What to do
Exactly and only the lines below from the one containing "observed [320, 129]" down to the one containing "A period, during" are wanted, both included; please exclude every picture.

Input for this task Block Start

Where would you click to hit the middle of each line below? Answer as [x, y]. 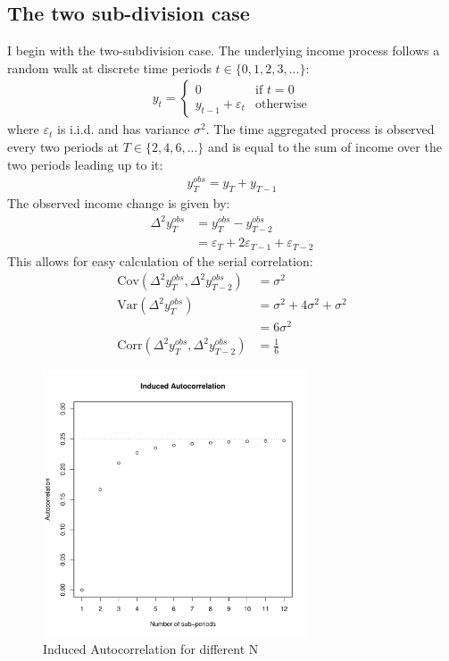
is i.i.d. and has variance [124, 129]
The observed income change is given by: [119, 203]
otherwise [281, 105]
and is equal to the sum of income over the [325, 147]
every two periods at [63, 147]
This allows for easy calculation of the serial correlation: [160, 260]
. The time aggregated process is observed [320, 129]
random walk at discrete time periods [109, 67]
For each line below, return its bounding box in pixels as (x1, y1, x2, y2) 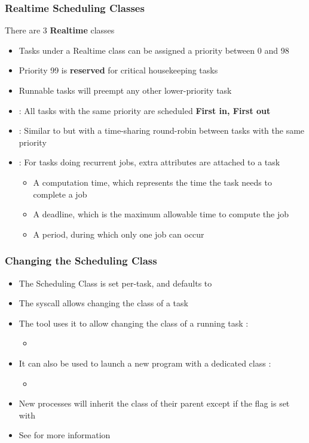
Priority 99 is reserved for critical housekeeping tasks (19, 64, 218, 76)
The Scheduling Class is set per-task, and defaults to (19, 276, 212, 289)
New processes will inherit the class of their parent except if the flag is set (19, 397, 290, 410)
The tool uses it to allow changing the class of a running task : (19, 316, 249, 329)
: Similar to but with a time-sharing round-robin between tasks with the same (19, 124, 305, 137)
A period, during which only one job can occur (33, 227, 204, 240)
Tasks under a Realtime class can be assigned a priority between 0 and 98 (19, 44, 289, 56)
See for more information (19, 429, 111, 441)

Input for this task Block End

Output
. The time aggregated process is observed [320, 129]
random walk at discrete time periods [109, 67]
For each line below, return its bounding box in pixels as (x1, y1, x2, y2) 
Priority 99 is reserved for critical housekeeping tasks (19, 64, 218, 76)
The Scheduling Class is set per-task, and defaults to (19, 276, 212, 289)
New processes will inherit the class of their parent except if the flag is set (19, 397, 290, 410)
The tool uses it to allow changing the class of a running task : (19, 316, 249, 329)
: Similar to but with a time-sharing round-robin between tasks with the same (19, 124, 305, 137)
A period, during which only one job can occur (33, 227, 204, 240)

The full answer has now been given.